◆ **Data for review**
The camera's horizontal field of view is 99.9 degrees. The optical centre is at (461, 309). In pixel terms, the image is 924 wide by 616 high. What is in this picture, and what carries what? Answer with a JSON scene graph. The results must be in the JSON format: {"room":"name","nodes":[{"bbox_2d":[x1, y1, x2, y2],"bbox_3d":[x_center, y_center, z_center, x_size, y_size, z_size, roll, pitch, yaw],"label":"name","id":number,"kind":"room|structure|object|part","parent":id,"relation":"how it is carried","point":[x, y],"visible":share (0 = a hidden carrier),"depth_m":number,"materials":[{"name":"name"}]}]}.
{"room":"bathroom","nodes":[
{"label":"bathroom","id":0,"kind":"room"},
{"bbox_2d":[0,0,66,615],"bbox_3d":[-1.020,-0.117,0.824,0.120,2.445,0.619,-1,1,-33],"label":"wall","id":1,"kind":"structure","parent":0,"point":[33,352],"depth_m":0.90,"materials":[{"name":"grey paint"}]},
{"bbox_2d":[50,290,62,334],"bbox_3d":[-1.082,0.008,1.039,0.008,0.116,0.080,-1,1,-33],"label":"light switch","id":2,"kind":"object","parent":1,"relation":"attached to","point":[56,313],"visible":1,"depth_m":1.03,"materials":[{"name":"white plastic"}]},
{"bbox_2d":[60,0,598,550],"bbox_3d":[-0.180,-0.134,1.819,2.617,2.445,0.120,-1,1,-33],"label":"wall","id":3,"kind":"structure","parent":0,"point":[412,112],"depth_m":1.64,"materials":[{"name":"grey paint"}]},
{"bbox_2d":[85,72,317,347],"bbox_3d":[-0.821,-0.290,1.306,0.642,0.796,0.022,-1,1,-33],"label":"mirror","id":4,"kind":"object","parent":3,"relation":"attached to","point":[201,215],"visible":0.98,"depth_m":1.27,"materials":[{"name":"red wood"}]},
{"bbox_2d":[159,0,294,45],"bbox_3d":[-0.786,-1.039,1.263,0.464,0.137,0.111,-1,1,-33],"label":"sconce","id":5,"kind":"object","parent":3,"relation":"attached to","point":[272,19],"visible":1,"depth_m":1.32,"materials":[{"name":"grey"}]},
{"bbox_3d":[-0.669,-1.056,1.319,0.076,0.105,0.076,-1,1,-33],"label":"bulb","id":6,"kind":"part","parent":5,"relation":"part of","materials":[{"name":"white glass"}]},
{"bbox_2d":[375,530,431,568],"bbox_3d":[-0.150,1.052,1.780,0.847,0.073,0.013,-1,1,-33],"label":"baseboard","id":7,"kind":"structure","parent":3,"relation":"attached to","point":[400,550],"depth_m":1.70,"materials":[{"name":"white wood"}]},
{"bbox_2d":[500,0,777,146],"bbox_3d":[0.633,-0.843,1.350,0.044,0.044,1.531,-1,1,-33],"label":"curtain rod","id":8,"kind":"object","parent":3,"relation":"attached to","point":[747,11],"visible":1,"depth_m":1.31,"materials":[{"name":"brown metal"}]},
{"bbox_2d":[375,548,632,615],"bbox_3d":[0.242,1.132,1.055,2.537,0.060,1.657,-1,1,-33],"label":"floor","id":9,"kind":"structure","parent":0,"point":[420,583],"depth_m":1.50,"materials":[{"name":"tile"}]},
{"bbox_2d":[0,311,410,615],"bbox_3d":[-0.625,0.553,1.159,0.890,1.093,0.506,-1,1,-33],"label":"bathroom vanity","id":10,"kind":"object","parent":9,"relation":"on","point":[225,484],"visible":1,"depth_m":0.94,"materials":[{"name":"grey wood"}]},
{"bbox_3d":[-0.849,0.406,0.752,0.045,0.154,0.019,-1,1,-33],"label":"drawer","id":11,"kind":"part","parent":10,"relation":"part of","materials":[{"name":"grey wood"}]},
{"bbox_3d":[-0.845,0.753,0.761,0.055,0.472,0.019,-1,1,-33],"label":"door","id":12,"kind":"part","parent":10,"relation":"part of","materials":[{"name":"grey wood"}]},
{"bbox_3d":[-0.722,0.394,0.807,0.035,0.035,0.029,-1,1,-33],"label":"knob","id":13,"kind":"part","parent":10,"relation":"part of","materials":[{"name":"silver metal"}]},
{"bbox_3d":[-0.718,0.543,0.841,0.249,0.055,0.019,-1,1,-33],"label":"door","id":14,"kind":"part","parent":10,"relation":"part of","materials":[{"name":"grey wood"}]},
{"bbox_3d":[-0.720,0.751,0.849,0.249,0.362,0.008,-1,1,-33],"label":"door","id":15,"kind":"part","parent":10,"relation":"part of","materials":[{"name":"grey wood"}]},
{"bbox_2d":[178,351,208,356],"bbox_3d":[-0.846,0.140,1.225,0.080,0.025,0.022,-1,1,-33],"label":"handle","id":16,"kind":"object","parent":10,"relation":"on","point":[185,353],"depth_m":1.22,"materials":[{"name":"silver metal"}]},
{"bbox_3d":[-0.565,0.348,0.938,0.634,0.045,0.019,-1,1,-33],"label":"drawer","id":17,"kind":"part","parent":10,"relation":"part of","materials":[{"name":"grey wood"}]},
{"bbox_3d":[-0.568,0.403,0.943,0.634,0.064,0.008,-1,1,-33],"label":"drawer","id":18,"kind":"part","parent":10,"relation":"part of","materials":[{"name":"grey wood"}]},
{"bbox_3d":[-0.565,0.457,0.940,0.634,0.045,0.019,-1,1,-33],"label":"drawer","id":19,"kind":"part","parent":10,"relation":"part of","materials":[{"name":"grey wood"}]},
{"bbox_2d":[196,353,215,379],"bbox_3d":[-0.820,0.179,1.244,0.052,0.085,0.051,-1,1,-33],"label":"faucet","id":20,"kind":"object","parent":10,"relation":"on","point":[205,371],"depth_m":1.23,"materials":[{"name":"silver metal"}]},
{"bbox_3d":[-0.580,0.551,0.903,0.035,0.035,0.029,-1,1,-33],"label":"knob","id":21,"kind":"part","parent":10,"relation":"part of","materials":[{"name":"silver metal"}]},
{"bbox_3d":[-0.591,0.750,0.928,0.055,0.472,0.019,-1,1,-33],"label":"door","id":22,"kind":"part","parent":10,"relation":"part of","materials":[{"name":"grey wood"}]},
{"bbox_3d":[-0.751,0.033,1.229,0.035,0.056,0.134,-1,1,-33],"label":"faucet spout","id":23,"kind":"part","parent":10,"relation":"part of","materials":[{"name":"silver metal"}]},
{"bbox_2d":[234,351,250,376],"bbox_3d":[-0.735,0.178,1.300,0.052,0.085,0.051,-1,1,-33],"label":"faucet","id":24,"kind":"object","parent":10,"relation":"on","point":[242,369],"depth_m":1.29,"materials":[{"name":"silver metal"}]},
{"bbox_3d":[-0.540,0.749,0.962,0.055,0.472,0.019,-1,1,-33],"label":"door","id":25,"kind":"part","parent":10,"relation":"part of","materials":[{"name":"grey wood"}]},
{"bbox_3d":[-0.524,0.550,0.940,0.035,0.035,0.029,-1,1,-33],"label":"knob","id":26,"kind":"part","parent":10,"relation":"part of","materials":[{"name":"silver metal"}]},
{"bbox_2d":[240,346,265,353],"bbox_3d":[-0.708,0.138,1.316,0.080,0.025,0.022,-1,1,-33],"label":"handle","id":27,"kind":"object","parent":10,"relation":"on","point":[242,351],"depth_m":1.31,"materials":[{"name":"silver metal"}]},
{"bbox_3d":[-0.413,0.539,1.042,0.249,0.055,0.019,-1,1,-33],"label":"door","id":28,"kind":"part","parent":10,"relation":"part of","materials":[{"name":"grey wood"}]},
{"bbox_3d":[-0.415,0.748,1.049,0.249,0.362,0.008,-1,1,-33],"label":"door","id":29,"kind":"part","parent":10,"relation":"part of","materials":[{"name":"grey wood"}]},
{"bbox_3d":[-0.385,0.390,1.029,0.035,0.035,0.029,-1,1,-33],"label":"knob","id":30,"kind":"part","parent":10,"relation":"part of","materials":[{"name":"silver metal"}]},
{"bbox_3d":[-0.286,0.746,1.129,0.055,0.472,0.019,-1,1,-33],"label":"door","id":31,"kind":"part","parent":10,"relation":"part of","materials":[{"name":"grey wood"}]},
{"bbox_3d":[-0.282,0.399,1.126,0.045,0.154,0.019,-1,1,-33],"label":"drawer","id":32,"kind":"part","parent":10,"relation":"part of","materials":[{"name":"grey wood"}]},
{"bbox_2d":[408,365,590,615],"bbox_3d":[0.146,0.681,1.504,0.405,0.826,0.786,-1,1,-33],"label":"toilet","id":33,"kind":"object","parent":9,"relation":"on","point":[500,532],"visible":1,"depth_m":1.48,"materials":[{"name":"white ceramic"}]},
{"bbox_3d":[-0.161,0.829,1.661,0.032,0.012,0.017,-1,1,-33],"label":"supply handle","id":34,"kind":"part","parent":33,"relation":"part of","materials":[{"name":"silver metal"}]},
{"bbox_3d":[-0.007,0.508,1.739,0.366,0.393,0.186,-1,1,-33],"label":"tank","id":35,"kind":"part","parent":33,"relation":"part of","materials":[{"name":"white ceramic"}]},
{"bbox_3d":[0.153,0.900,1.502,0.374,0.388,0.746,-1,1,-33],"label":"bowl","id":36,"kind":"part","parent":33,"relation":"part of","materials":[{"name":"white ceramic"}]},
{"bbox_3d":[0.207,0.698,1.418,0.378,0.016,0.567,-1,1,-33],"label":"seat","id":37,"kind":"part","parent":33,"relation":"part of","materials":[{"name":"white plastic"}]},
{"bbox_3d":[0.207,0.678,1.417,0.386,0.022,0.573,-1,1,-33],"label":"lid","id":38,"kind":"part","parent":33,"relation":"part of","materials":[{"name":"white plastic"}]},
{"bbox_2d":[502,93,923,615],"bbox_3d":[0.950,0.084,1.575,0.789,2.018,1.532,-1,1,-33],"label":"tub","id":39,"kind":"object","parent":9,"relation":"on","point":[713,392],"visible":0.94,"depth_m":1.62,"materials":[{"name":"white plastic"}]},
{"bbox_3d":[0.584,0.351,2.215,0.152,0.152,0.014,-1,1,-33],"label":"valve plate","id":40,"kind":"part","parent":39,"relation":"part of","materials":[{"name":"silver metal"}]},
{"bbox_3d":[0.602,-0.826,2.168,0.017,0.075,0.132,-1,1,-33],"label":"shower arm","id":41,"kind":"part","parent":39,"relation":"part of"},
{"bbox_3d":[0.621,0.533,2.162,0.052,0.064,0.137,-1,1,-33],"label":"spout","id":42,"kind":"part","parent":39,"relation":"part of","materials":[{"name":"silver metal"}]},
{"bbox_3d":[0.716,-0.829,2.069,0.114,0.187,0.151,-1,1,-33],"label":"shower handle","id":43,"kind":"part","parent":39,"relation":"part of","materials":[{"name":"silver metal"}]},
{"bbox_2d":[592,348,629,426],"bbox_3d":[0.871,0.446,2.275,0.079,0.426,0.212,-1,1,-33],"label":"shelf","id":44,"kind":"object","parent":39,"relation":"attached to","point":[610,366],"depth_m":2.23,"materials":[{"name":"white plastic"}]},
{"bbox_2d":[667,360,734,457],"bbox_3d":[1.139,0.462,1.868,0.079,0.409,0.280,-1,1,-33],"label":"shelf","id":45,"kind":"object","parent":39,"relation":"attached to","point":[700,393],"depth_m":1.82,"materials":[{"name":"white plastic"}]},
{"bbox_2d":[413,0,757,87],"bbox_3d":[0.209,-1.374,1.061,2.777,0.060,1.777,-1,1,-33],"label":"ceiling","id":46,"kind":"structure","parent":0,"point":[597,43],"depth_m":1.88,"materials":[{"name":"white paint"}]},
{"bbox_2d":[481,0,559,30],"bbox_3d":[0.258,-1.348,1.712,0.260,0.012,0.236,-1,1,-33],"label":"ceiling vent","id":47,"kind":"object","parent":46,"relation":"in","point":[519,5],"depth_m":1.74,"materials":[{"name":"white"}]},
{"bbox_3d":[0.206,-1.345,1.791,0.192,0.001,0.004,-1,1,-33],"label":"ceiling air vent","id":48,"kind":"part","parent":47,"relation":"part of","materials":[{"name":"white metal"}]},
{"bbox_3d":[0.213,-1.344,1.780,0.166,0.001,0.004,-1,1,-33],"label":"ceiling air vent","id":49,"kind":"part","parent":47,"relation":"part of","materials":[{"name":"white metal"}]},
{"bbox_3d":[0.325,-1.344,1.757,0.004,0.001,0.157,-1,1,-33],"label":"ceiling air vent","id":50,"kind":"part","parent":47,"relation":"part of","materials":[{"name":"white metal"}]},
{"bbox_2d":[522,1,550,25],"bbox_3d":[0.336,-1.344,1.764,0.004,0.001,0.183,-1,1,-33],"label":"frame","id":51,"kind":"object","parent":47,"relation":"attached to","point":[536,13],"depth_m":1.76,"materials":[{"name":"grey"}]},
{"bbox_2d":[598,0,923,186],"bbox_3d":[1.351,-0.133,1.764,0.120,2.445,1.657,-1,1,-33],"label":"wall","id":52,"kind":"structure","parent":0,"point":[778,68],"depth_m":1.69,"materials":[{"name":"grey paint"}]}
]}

◆ **Your instructions**
Using the word "plastic" as the filter, copy each matching line from the material.

◆ **Your solution**
{"bbox_2d":[50,290,62,334],"bbox_3d":[-1.082,0.008,1.039,0.008,0.116,0.080,-1,1,-33],"label":"light switch","id":2,"kind":"object","parent":1,"relation":"attached to","point":[56,313],"visible":1,"depth_m":1.03,"materials":[{"name":"white plastic"}]},
{"bbox_3d":[0.207,0.698,1.418,0.378,0.016,0.567,-1,1,-33],"label":"seat","id":37,"kind":"part","parent":33,"relation":"part of","materials":[{"name":"white plastic"}]},
{"bbox_3d":[0.207,0.678,1.417,0.386,0.022,0.573,-1,1,-33],"label":"lid","id":38,"kind":"part","parent":33,"relation":"part of","materials":[{"name":"white plastic"}]},
{"bbox_2d":[502,93,923,615],"bbox_3d":[0.950,0.084,1.575,0.789,2.018,1.532,-1,1,-33],"label":"tub","id":39,"kind":"object","parent":9,"relation":"on","point":[713,392],"visible":0.94,"depth_m":1.62,"materials":[{"name":"white plastic"}]},
{"bbox_2d":[592,348,629,426],"bbox_3d":[0.871,0.446,2.275,0.079,0.426,0.212,-1,1,-33],"label":"shelf","id":44,"kind":"object","parent":39,"relation":"attached to","point":[610,366],"depth_m":2.23,"materials":[{"name":"white plastic"}]},
{"bbox_2d":[667,360,734,457],"bbox_3d":[1.139,0.462,1.868,0.079,0.409,0.280,-1,1,-33],"label":"shelf","id":45,"kind":"object","parent":39,"relation":"attached to","point":[700,393],"depth_m":1.82,"materials":[{"name":"white plastic"}]},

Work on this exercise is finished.